In conclusion, our data shows that OE-MRI can be used to identify hypoxic subregions in HNSCC tumours. This warrants further work to investigate the use of OE-MRI derived imaging biomarkers for identifying HNSCC patients likely to respond to radiotherapy, and mapping the degree of hypoxia for radiotherapy planning.


Acknowledgements

This work was undertaken at The Royal Marsden NHS Foundation Trust which received a proportion of its funding from the NHS Executive; the views expressed in this publication are those of the authors and not necessarily those of the NHS Executive. This work was supported by Cancer Research UK Programme Grant #C46/A10588, C7224/A13407, MRC grant G0701533 and support from the Wolfson Foundation. The authors acknowledge the support of CRUK and EPSRC to the Cancer Imaging Centre at ICR and RMH in association with MRC & Department of Health #C1060/A10334 and C1060/A16464, NHS funding to the NIHR Biomedical Research Centre and the Clinical Research Facility in Imaging,CRUK and EPSRC Cancer Imaging Centre in Cambridge and Manchester funding to the University of Manchester (grant C8742/A18097). M.O.L. is an NIHR Senior Emeritus Investigator.

References

1. Brizel DM, Sibley GS, Prosnitz LR, Scher RL, Dewhirst MW. Tumor hypoxia adversely affects the prognosis of carcinoma of the head and neck. Int J Radiat Oncol Biol Phys 1997;38:285–9.

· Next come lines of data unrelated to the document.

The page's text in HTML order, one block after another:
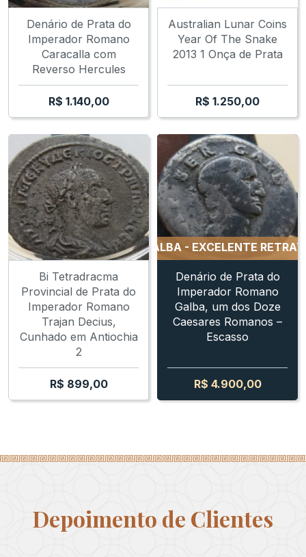
Denário de Prata do
Imperador Romano
Caracalla com
Reverso Hercules
R$ 1.140,00
Australian Lunar Coins
Year Of The Snake
2013 1 Onça de Prata
R$ 1.250,00
Bi Tetradracma
Provincial de Prata do
Imperador Romano
Trajan Decius,
Cunhado em Antiochia
2
R$ 899,00
DE PRATA DE GALBA - EXCELENTE RETRATO
Denário de Prata do
Imperador Romano
Galba, um dos Doze
Caesares Romanos –
Escasso
R$ 4.900,00
Depoimento de Clientes
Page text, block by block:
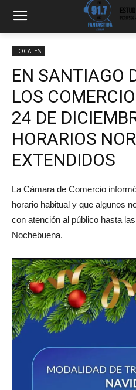
LOCALES
EN SANTIAGO
LOS
24 DE
HORARIOS
EXTENDIDOS
La Cámara de Comercio
horario habitual y que algunos
con atención al público hasta
Nochebuena.
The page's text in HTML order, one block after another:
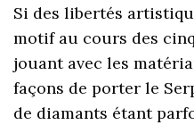
Si des libertés
motif au cours des
jouant avec les
façons de porter le
de diamants étant
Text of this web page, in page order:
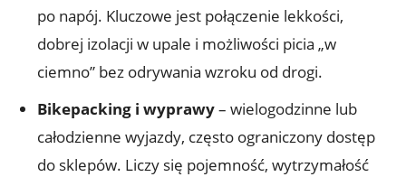
po napój. Kluczowe jest połączenie lekkości,
dobrej izolacji w upale i możliwości picia „w
ciemno” bez odrywania wzroku od drogi.
Bikepacking i wyprawy– wielogodzinne lub
całodzienne wyjazdy, często ograniczony dostęp
do sklepów. Liczy się pojemność, wytrzymałość

2. O'Connor JP, Boult JK, Jamin Y, Babur M, Finegan KG, Williams KJ, Little RA, Jackson A, Parker GJ, Reynolds AR, Waterton JC, Robinson SP. Oxygen-enhanced MRI accurately identifies, quantifies, and maps tumor hypoxia in preclinical cancer models. Cancer Res. 2016 Feb 15;76(4):787-95.

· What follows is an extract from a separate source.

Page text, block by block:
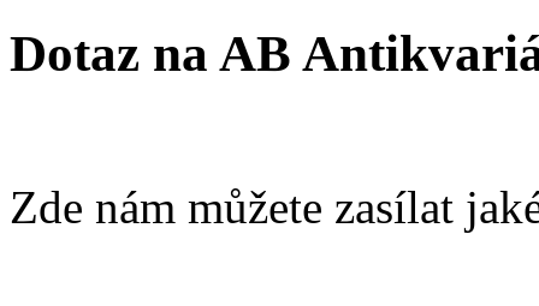
Dotaz na AB
Zde nám můžete zasílat

3. Bland MJ, Altman DG. Statistics notes: measurement error proportional to the mean. Br Med J 1996;313:106

4. d'Arcy JA, Collins DJ, Padhani AR, Walker-Samuel S, Suckling J, Leach MO. Informatics in Radiology (infoRAD): magnetic resonance imaging workbench: analysis and visualization of dynamic contrast-enhanced MR imaging data. Radiographics 2006;26:621–32.

Figures

Figure 1 Bland–Altman plot showing difference between two consecutive median healthy cervical lymph node R1 values against the mean value of R1 (CoV - coefficient of variation). Mean difference (solid line) and 95% limits of agreement (dotted lines) are also shown.

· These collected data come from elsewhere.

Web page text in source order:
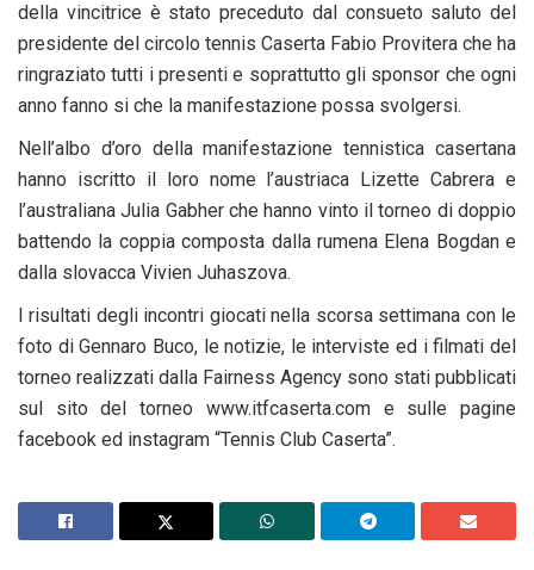
della vincitrice è stato preceduto dal consueto saluto del
presidente del circolo tennis Caserta Fabio Provitera che ha
ringraziato tutti i presenti e soprattutto gli sponsor che ogni
anno fanno si che la manifestazione possa svolgersi.
Nell’albo d’oro della manifestazione tennistica casertana
hanno iscritto il loro nome l’austriaca Lizette Cabrera e
l’australiana Julia Gabher che hanno vinto il torneo di doppio
battendo la coppia composta dalla rumena Elena Bogdan e
dalla slovacca Vivien Juhaszova.
I risultati degli incontri giocati nella scorsa settimana con le
foto di Gennaro Buco, le notizie, le interviste ed i filmati del
torneo realizzati dalla Fairness Agency sono stati pubblicati
sul sito del torneo www.itfcaserta.com e sulle pagine
facebook ed instagram “Tennis Club Caserta”.

Figure 2 A. Representative T2-weighted axial MRI image from a patient with advanced HNSCC showing the ROI, and corresponding parametric maps for this metastatic lymph node ROI(B-E), and temporal response of R1 values during both air and pure oxygen breathing(F). Baseline air breathing values of R1 are shown(B) together with the change of relaxation ratio in response to pure oxygen breathing(C). DCE MRI map of IAUGC60 (D) was binarised with ΔR1 to stratify tumour into perfused oxygen enhancing (perfused Oxy-E), perfused oxygen refractory (perfused Oxy-R) and non-perfused parts(E). Corresponding time course of R1 values is presented for averaged tumour perfused Oxy-E and perfused Oxy-R voxels(F).

Figure 3 Box plots showing differences in OE-MRI derived biomarkers in lymph nodes from healthy volunteers and HNSCC tumours (Wilcoxon rank test P values are shown for each box plot). There was no difference in median R1 baseline values (A). Healthy lymph nodes exhibited a higher R1 increase during hyperoxia (B), however the difference was not statistically significant. Tumour Oxy-R and perfused Oxy-R from perfused tumour subregions were significantly higher (C) than healthy lymph nodes.